Cerca de 10 mil brasileiros estavam em Nantes ontem, segundo números da polícia. Grande parte fez o mesmo roteiro, que começava na estação de trem perto do rio Loire, que cruza Nantes.
Então, descobria-se que o próximo passo deveria ser pegar o tranvia, espécie de ônibus-trem, em direção à praia de Copacabana, a falsa princesinha de Nantes.
A primeira parada acontecia na praça em frente à rua Sainte Catherine, endereço do hotel Mercure, onde se hospedou a seleção brasileira. A cada carro que saía, todos corriam para ver quem era.
"Acho que eles não vão mostrar as caras, mas não desisto", dizia o paulista Placidino Stábile, que esperava havia uma hora.
O hotel, um três estrelas construído em 1912 que já recebeu David Bowie e Jacques Chirac, fica a 50 metros da praça Sarajevo, também conhecida como do Comércio, onde uma pequena, porém ruidosa, torcida do Marrocos se reunia -esse era o passo seguinte do torcedor brasileiro em Nantes.
O grupo, cerca de 50 pessoas, vestia-se com as cores da bandeira de Marrocos, tocava pandeiros e gritava palavras de ordem que cinco dos marroquinos parados pela reportagem da Folha se recusaram a traduzir.

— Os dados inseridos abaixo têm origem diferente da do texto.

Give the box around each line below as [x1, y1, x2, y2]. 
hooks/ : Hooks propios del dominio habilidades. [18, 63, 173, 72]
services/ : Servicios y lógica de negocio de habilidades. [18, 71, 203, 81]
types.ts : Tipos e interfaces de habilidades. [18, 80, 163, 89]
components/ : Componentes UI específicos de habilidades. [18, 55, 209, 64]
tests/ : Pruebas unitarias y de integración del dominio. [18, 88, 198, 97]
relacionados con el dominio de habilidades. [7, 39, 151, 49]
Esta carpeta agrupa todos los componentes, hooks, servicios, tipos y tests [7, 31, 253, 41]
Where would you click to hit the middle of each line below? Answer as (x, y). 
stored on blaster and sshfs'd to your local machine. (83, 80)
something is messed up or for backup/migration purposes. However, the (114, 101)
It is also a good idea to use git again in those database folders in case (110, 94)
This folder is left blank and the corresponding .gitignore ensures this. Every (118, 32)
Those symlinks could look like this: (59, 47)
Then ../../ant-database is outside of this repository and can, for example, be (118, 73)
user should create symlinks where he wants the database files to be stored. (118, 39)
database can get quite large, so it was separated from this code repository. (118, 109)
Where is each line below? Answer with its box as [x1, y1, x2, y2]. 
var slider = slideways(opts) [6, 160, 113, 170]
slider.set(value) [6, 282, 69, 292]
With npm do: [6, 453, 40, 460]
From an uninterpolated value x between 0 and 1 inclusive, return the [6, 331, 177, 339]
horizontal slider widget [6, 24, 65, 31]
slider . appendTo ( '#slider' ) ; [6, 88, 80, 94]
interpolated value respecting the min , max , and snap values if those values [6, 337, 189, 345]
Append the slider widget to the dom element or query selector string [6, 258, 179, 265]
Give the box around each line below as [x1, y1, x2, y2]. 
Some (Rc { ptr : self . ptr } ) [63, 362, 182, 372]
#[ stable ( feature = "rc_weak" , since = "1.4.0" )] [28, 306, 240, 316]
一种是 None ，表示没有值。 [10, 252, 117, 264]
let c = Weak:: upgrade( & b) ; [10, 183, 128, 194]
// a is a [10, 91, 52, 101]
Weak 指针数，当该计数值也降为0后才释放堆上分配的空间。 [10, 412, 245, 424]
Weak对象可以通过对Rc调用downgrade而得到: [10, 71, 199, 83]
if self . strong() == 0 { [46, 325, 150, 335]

"Todas são muito respeitosas e falam apenas que o Marrocos vai ganhar", disse um deles, que não quis se identificar, durante uma marchinha que trazia nitidamente a palavra "Brasil" no coro.
Destino final: Copacabana, a praia artificial, sem água mas com areia, montada pela prefeitura a partir da praça Marechal Foch que virou o centrinho, o footing dos brasileiros em Nantes.

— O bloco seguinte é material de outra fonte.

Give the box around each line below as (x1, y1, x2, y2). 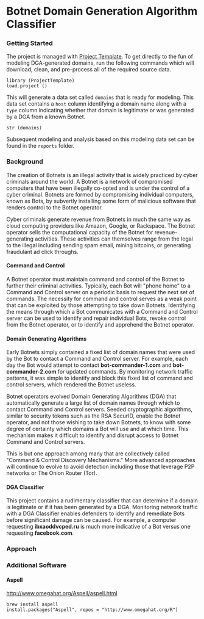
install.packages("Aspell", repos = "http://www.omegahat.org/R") (6, 607, 178, 613)
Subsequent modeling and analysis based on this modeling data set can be (6, 136, 195, 143)
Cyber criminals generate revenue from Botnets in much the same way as (6, 215, 191, 223)
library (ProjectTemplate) (6, 78, 75, 84)
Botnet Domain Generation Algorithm (6, 4, 198, 18)
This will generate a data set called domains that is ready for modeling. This (6, 93, 194, 101)
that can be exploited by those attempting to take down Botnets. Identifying (6, 301, 195, 309)
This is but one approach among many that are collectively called (6, 450, 170, 457)
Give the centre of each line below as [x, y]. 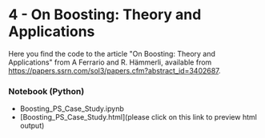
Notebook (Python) [46, 91]
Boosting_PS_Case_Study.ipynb [72, 108]
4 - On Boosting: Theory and [105, 15]
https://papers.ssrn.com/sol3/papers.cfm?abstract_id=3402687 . [115, 70]
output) [32, 126]
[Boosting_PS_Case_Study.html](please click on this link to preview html [139, 117]
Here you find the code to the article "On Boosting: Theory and [112, 53]
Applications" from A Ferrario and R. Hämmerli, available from [110, 62]
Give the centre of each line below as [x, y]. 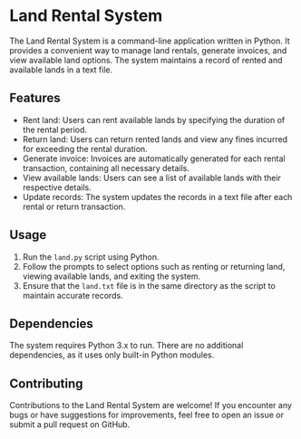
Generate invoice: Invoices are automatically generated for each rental [154, 158]
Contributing [46, 383]
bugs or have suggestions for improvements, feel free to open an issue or [146, 415]
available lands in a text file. [61, 70]
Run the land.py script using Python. [91, 257]
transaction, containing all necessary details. [106, 167]
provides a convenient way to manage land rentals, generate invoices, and [148, 50]
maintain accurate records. [73, 295]
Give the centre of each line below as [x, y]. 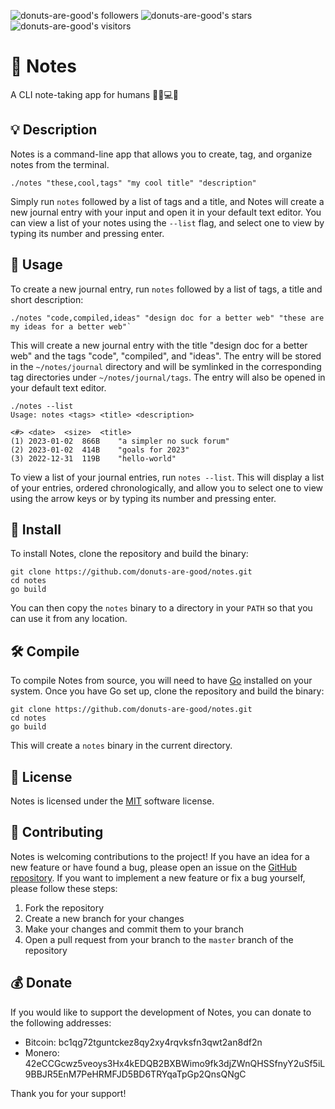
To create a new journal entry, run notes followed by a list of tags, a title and [166, 289]
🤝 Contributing [57, 832]
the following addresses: [61, 1022]
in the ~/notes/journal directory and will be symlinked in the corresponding [166, 366]
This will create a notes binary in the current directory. [121, 746]
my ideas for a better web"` [71, 326]
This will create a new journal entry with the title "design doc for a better [159, 345]
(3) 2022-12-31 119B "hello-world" [93, 458]
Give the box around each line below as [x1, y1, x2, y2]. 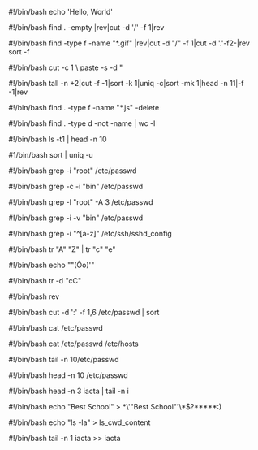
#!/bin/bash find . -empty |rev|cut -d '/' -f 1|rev [8, 23, 165, 32]
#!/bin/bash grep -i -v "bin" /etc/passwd [8, 213, 144, 223]
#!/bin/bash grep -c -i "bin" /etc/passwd [8, 182, 144, 191]
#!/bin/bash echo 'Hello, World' [8, 7, 114, 16]
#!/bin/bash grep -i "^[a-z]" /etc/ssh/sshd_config [8, 229, 172, 238]
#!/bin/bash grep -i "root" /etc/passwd [8, 166, 137, 175]
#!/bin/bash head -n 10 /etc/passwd [8, 370, 128, 380]
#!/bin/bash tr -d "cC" [8, 276, 82, 285]
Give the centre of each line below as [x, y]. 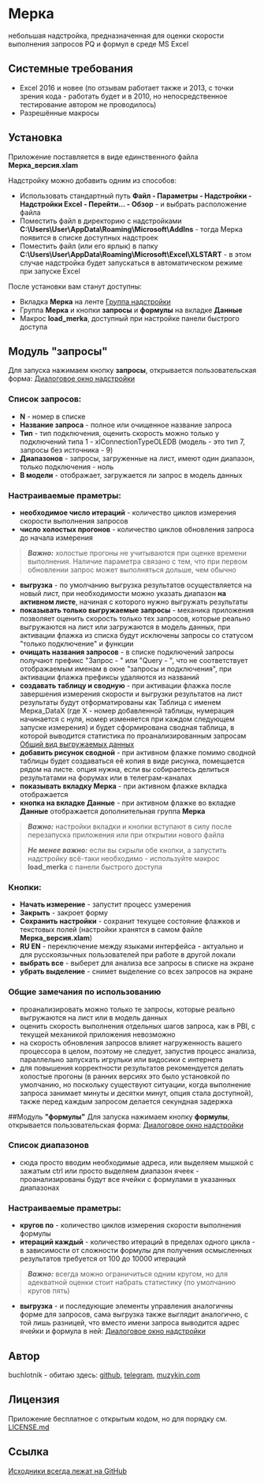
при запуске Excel [50, 271]
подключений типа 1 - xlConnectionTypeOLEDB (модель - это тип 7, [132, 442]
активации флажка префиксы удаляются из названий [109, 677]
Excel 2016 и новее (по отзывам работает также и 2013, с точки [126, 88]
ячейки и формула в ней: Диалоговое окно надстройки [113, 1331]
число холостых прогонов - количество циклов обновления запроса [137, 529]
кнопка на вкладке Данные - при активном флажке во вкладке [128, 803]
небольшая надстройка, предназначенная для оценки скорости [116, 35]
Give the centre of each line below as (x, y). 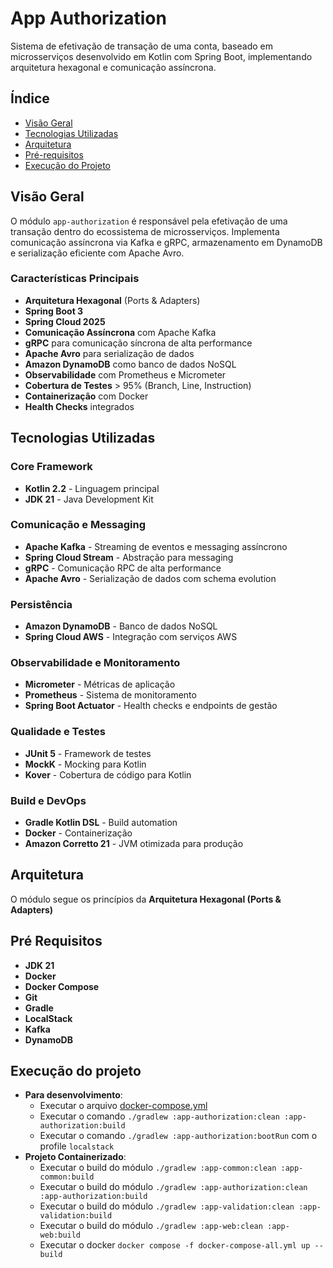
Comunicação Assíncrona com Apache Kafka (120, 332)
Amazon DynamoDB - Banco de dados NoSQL (121, 626)
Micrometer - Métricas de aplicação (100, 684)
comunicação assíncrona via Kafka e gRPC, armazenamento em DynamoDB (166, 242)
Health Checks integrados (79, 406)
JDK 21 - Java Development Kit (89, 499)
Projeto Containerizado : (75, 1157)
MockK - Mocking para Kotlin (85, 764)

Enquanto rodinhas dançavam ao som (mecânico) de axés, Daniela Mercury e outros baianos, os franceses entravam no espírito pela metade: deitavam nas cadeiras de praia sobre a areia, mas vestidos até o pescoço, apesar do sol.
Nas quadras, além de futevôlei e futebol na areia, teve apresentação de um jogo "tipicamente brasileiro, jogado com as mãos e os pés", como anunciado (tratava-se da peteca), e um outro, inédito.
Dois times de futebol se enfrentavam, um deles com jogadores completamente vendados. Estes eram guiados pelo capitão, que ficava fora da quadra, dando instruções por microfone. Atrás de cada gol, um menino gritava a intervalos de cinco segundos para que o time às escuras se localizasse.
Perto das 21h, o roteiro terminava num só assunto: o jogo. A torcida então se dividiu entre os que foram para o estádio e os sem-ingresso, que lotaram a praça oposta a Copacabana, com um telão colocado pela prefeitura.
Foi o que fez o paulistano Eduardo Nassif, 31, que tentou comprar ingressos dos cambistas. "Eles estão pedindo preços irreais", disse.
Surrealismo
Por fim, o tom da cidade durante toda a passagem da seleção brasileira e de sua torcida só reforçou a fama de Nantes, que gosta de ser chamada de berço do surrealismo.
Em todos os lugares, a interação entre brasileiros, marroquinos, franceses e estrangeiros de passagem não raro desembocava numa hilariante torre de babel.
Como a conversa a seguir, ouvida ontem num dos bares, entre um torcedor brasileiro e quatro ingleses, os cinco "monoglotas" e alcoolizados: "Então, eu falei, tem que colocar o Denílson!" "De-new-son? Good, good player!" "Pelé? Pois é, foi o melhor, e era brasileiro!" "Scotland? No way. Scotland had no chances."